## Instructions to follow
Nothing in the records should be changed in the copy, though the pictures must be left out.

────────────────────────────────────────

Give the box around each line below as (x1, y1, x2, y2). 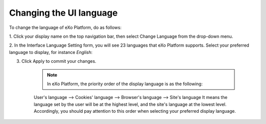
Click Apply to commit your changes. (21, 58, 97, 64)
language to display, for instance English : (9, 49, 93, 55)
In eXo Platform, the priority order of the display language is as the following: (47, 81, 203, 87)
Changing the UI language (9, 7, 118, 18)
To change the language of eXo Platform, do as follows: (9, 25, 122, 30)
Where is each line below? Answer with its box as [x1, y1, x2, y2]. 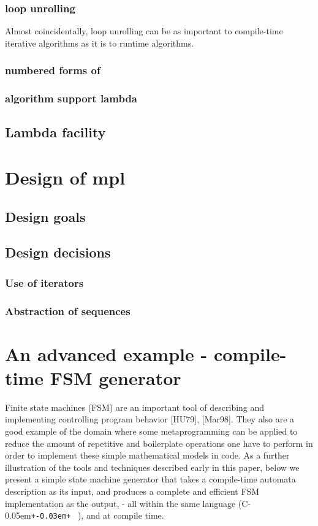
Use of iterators [5, 275, 84, 290]
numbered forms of [5, 63, 100, 78]
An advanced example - [5, 341, 208, 366]
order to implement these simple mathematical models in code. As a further [5, 449, 290, 462]
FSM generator [50, 365, 181, 390]
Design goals [5, 207, 86, 226]
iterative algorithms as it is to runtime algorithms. [5, 36, 194, 49]
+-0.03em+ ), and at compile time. [31, 509, 164, 522]
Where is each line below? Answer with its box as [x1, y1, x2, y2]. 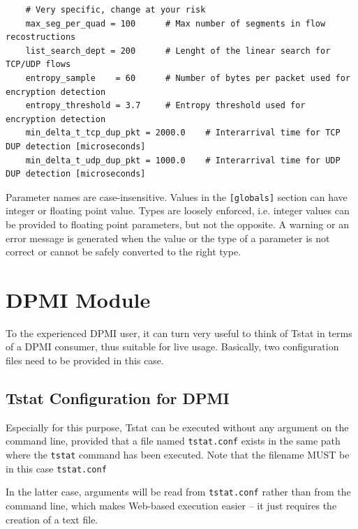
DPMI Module [6, 285, 151, 313]
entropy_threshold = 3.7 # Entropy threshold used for [25, 100, 306, 111]
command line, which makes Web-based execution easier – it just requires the [6, 498, 337, 513]
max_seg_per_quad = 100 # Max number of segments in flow [25, 18, 326, 29]
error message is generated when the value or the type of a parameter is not [6, 230, 330, 245]
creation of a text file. [6, 512, 98, 526]
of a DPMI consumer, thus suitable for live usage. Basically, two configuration [6, 339, 339, 354]
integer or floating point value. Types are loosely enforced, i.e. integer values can [6, 203, 350, 218]
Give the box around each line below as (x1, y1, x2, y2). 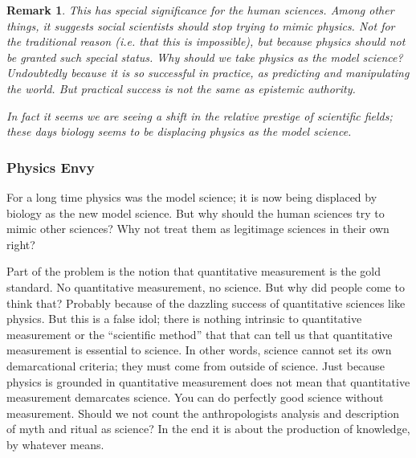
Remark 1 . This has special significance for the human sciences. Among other (6, 2, 394, 18)
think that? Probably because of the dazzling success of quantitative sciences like (6, 294, 406, 311)
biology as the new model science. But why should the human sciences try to (6, 204, 385, 221)
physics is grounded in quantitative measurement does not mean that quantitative (6, 373, 410, 390)
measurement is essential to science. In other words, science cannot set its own (6, 341, 392, 358)
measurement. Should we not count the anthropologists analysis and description (6, 404, 400, 421)
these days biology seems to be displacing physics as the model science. (6, 123, 352, 140)
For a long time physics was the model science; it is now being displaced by (6, 188, 377, 205)
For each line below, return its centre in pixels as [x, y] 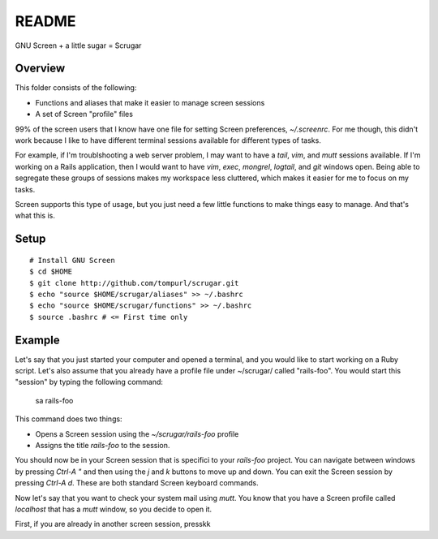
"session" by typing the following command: [89, 382]
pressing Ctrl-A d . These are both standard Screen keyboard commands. [137, 483]
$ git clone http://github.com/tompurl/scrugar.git [134, 283]
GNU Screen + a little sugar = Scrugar [78, 45]
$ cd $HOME [51, 272]
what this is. [35, 216]
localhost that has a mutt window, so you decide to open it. [114, 509]
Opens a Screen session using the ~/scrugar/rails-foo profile [137, 433]
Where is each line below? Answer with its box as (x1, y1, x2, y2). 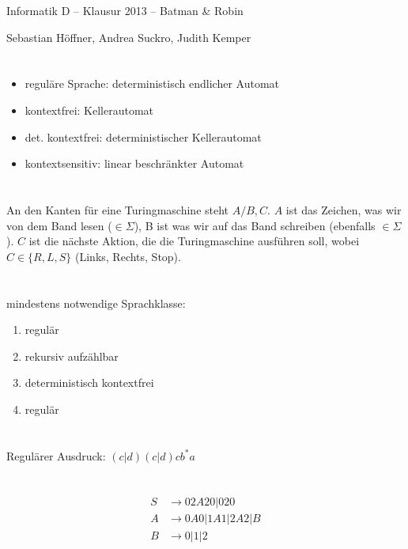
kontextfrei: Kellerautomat (25, 101, 154, 118)
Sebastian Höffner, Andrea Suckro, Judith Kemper (6, 28, 251, 45)
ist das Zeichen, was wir (285, 201, 402, 218)
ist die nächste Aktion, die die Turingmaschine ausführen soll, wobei (28, 233, 360, 249)
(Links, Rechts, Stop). (75, 248, 181, 264)
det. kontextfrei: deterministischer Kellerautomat (25, 128, 262, 145)
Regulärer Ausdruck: (6, 447, 106, 464)
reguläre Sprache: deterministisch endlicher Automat (25, 75, 279, 92)
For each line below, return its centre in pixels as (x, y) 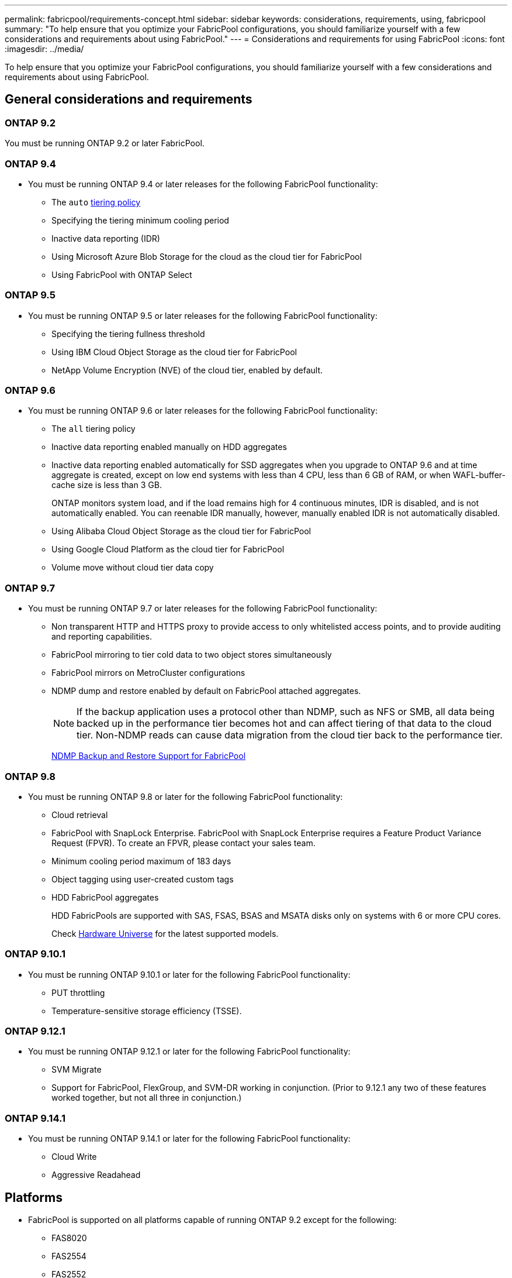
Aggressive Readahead (96, 1175)
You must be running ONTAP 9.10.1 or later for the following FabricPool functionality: (189, 974)
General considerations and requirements (129, 99)
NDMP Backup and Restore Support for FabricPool (149, 756)
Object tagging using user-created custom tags (143, 879)
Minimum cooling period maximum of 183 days (141, 861)
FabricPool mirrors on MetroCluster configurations (148, 673)
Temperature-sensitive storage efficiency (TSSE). (147, 1011)
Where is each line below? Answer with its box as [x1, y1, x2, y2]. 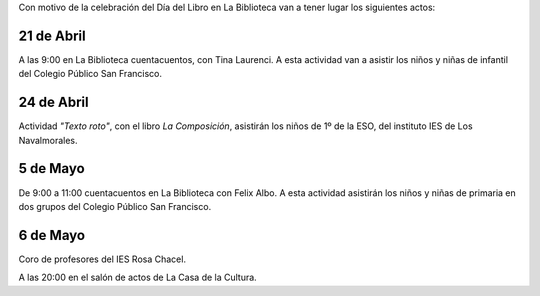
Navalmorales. [18, 134, 79, 146]
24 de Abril [18, 94, 89, 111]
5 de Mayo [18, 160, 85, 177]
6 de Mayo [18, 226, 85, 244]
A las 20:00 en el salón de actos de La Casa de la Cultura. [18, 271, 257, 284]
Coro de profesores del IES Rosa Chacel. [18, 253, 187, 265]
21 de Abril [18, 27, 86, 44]
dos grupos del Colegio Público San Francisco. [18, 200, 212, 212]
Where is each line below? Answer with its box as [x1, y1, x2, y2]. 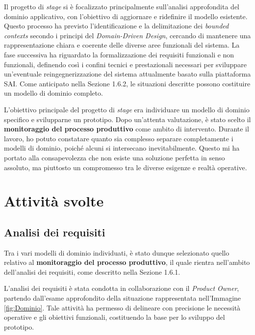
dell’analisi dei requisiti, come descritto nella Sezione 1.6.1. [4, 266, 180, 277]
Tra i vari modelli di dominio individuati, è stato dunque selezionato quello [4, 247, 229, 258]
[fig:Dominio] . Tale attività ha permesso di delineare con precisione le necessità [4, 302, 241, 312]
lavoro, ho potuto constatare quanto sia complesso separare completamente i [4, 133, 233, 143]
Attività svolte [4, 191, 104, 211]
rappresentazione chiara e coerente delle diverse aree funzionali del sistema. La [4, 40, 240, 50]
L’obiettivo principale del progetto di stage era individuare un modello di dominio [4, 104, 250, 114]
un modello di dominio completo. [4, 88, 103, 98]
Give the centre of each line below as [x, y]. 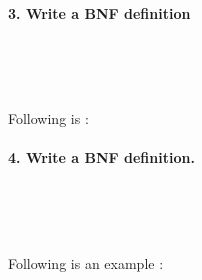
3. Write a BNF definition [99, 12]
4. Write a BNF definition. [101, 157]
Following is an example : [86, 262]
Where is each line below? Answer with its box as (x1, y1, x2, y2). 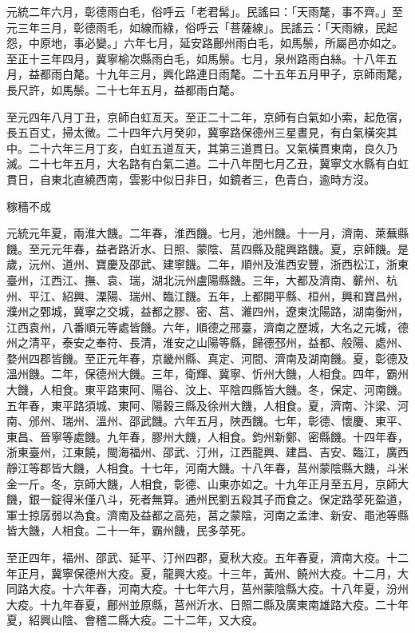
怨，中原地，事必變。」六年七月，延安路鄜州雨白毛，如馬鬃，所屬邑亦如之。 (6, 34, 403, 51)
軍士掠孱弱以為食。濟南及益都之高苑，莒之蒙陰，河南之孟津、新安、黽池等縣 (6, 506, 409, 523)
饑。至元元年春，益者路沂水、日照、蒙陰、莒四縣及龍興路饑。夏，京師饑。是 (6, 240, 409, 257)
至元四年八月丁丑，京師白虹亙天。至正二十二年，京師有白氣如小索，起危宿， (6, 108, 409, 125)
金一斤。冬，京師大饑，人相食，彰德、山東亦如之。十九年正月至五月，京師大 (6, 475, 409, 492)
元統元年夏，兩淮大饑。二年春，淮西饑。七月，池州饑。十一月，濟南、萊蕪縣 (6, 225, 409, 241)
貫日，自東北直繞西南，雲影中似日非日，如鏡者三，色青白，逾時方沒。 (6, 170, 375, 187)
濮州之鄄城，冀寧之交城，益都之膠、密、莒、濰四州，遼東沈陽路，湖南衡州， (6, 303, 409, 320)
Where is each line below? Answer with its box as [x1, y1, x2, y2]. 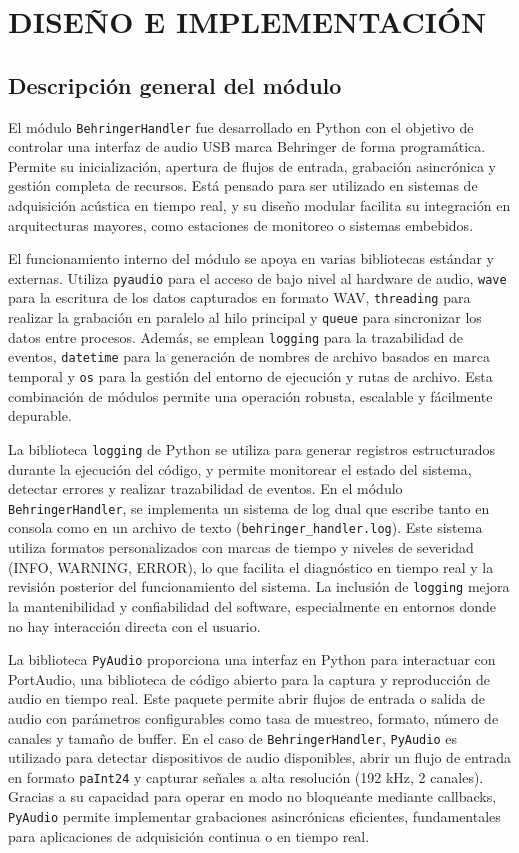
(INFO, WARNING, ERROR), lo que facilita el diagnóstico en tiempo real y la [8, 556, 494, 577]
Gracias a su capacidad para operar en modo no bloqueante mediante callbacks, [8, 786, 497, 807]
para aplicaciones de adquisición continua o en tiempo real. [8, 825, 370, 846]
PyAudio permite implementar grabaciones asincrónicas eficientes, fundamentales [8, 806, 501, 827]
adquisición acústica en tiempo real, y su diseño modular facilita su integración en [8, 195, 511, 216]
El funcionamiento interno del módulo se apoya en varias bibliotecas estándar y [8, 248, 494, 269]
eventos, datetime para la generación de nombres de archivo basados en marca [8, 346, 491, 367]
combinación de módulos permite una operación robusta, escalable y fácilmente [8, 385, 493, 406]

────────────────────────────────────────

## Answer box
Give the box around each line below as (x1, y1, x2, y2). 
Click Apply to commit your changes. (21, 58, 97, 64)
language to display, for instance English : (9, 49, 93, 55)
In eXo Platform, the priority order of the display language is as the following: (47, 81, 203, 87)
Changing the UI language (9, 7, 118, 18)
To change the language of eXo Platform, do as follows: (9, 25, 122, 30)
Where is each line below? Answer with its box as [x1, y1, x2, y2]. 
Use of iterators [5, 275, 84, 290]
numbered forms of [5, 63, 100, 78]
An advanced example - [5, 341, 208, 366]
order to implement these simple mathematical models in code. As a further [5, 449, 290, 462]
FSM generator [50, 365, 181, 390]
Design goals [5, 207, 86, 226]
iterative algorithms as it is to runtime algorithms. [5, 36, 194, 49]
+-0.03em+ ), and at compile time. [31, 509, 164, 522]
Where is each line below? Answer with its box as [x1, y1, x2, y2]. 
DPMI Module [6, 285, 151, 313]
entropy_threshold = 3.7 # Entropy threshold used for [25, 100, 306, 111]
command line, which makes Web-based execution easier – it just requires the [6, 498, 337, 513]
max_seg_per_quad = 100 # Max number of segments in flow [25, 18, 326, 29]
error message is generated when the value or the type of a parameter is not [6, 230, 330, 245]
creation of a text file. [6, 512, 98, 526]
of a DPMI consumer, thus suitable for live usage. Basically, two configuration [6, 339, 339, 354]
integer or floating point value. Types are loosely enforced, i.e. integer values can [6, 203, 350, 218]
Give the box around each line below as (x1, y1, x2, y2). 
Remark 1 . This has special significance for the human sciences. Among other (6, 2, 394, 18)
think that? Probably because of the dazzling success of quantitative sciences like (6, 294, 406, 311)
biology as the new model science. But why should the human sciences try to (6, 204, 385, 221)
physics is grounded in quantitative measurement does not mean that quantitative (6, 373, 410, 390)
measurement is essential to science. In other words, science cannot set its own (6, 341, 392, 358)
measurement. Should we not count the anthropologists analysis and description (6, 404, 400, 421)
these days biology seems to be displacing physics as the model science. (6, 123, 352, 140)
For a long time physics was the model science; it is now being displaced by (6, 188, 377, 205)
For each line below, return its centre in pixels as [x, y] 
"session" by typing the following command: [89, 382]
pressing Ctrl-A d . These are both standard Screen keyboard commands. [137, 483]
$ git clone http://github.com/tompurl/scrugar.git [134, 283]
GNU Screen + a little sugar = Scrugar [78, 45]
$ cd $HOME [51, 272]
what this is. [35, 216]
localhost that has a mutt window, so you decide to open it. [114, 509]
Opens a Screen session using the ~/scrugar/rails-foo profile [137, 433]
Where is each line below? Answer with its box as (x1, y1, x2, y2). 
kontextfrei: Kellerautomat (25, 101, 154, 118)
Sebastian Höffner, Andrea Suckro, Judith Kemper (6, 28, 251, 45)
ist das Zeichen, was wir (285, 201, 402, 218)
ist die nächste Aktion, die die Turingmaschine ausführen soll, wobei (28, 233, 360, 249)
(Links, Rechts, Stop). (75, 248, 181, 264)
det. kontextfrei: deterministischer Kellerautomat (25, 128, 262, 145)
Regulärer Ausdruck: (6, 447, 106, 464)
reguläre Sprache: deterministisch endlicher Automat (25, 75, 279, 92)
For each line below, return its centre in pixels as (x, y) 
Aggressive Readahead (96, 1175)
You must be running ONTAP 9.10.1 or later for the following FabricPool functionality: (189, 974)
General considerations and requirements (129, 99)
NDMP Backup and Restore Support for FabricPool (149, 756)
Object tagging using user-created custom tags (143, 879)
Minimum cooling period maximum of 183 days (141, 861)
FabricPool mirrors on MetroCluster configurations (148, 673)
Temperature-sensitive storage efficiency (TSSE). (147, 1011)
Where is each line below? Answer with its box as [x1, y1, x2, y2]. 
Navalmorales. [18, 134, 79, 146]
24 de Abril [18, 94, 89, 111]
5 de Mayo [18, 160, 85, 177]
6 de Mayo [18, 226, 85, 244]
A las 20:00 en el salón de actos de La Casa de la Cultura. [18, 271, 257, 284]
Coro de profesores del IES Rosa Chacel. [18, 253, 187, 265]
21 de Abril [18, 27, 86, 44]
dos grupos del Colegio Público San Francisco. [18, 200, 212, 212]
Where is each line below? Answer with its box as [x1, y1, x2, y2]. 
dell’analisi dei requisiti, come descritto nella Sezione 1.6.1. [4, 266, 180, 277]
Tra i vari modelli di dominio individuati, è stato dunque selezionato quello [4, 247, 229, 258]
[fig:Dominio] . Tale attività ha permesso di delineare con precisione le necessità [4, 302, 241, 312]
lavoro, ho potuto constatare quanto sia complesso separare completamente i [4, 133, 233, 143]
Attività svolte [4, 191, 104, 211]
rappresentazione chiara e coerente delle diverse aree funzionali del sistema. La [4, 40, 240, 50]
L’obiettivo principale del progetto di stage era individuare un modello di dominio [4, 104, 250, 114]
un modello di dominio completo. [4, 88, 103, 98]
Give the centre of each line below as [x, y]. 
3. Write a BNF definition [99, 12]
4. Write a BNF definition. [101, 157]
Following is an example : [86, 262]
Where is each line below? Answer with its box as (x1, y1, x2, y2). 
怨，中原地，事必變。」六年七月，延安路鄜州雨白毛，如馬鬃，所屬邑亦如之。 (6, 34, 403, 51)
軍士掠孱弱以為食。濟南及益都之高苑，莒之蒙陰，河南之孟津、新安、黽池等縣 (6, 506, 409, 523)
饑。至元元年春，益者路沂水、日照、蒙陰、莒四縣及龍興路饑。夏，京師饑。是 (6, 240, 409, 257)
至元四年八月丁丑，京師白虹亙天。至正二十二年，京師有白氣如小索，起危宿， (6, 108, 409, 125)
金一斤。冬，京師大饑，人相食，彰德、山東亦如之。十九年正月至五月，京師大 (6, 475, 409, 492)
元統元年夏，兩淮大饑。二年春，淮西饑。七月，池州饑。十一月，濟南、萊蕪縣 (6, 225, 409, 241)
貫日，自東北直繞西南，雲影中似日非日，如鏡者三，色青白，逾時方沒。 (6, 170, 375, 187)
濮州之鄄城，冀寧之交城，益都之膠、密、莒、濰四州，遼東沈陽路，湖南衡州， (6, 303, 409, 320)
Where is each line below? Answer with its box as [x1, y1, x2, y2]. 
(INFO, WARNING, ERROR), lo que facilita el diagnóstico en tiempo real y la [8, 556, 494, 577]
Gracias a su capacidad para operar en modo no bloqueante mediante callbacks, [8, 786, 497, 807]
para aplicaciones de adquisición continua o en tiempo real. [8, 825, 370, 846]
PyAudio permite implementar grabaciones asincrónicas eficientes, fundamentales [8, 806, 501, 827]
adquisición acústica en tiempo real, y su diseño modular facilita su integración en [8, 195, 511, 216]
El funcionamiento interno del módulo se apoya en varias bibliotecas estándar y [8, 248, 494, 269]
eventos, datetime para la generación de nombres de archivo basados en marca [8, 346, 491, 367]
combinación de módulos permite una operación robusta, escalable y fácilmente [8, 385, 493, 406]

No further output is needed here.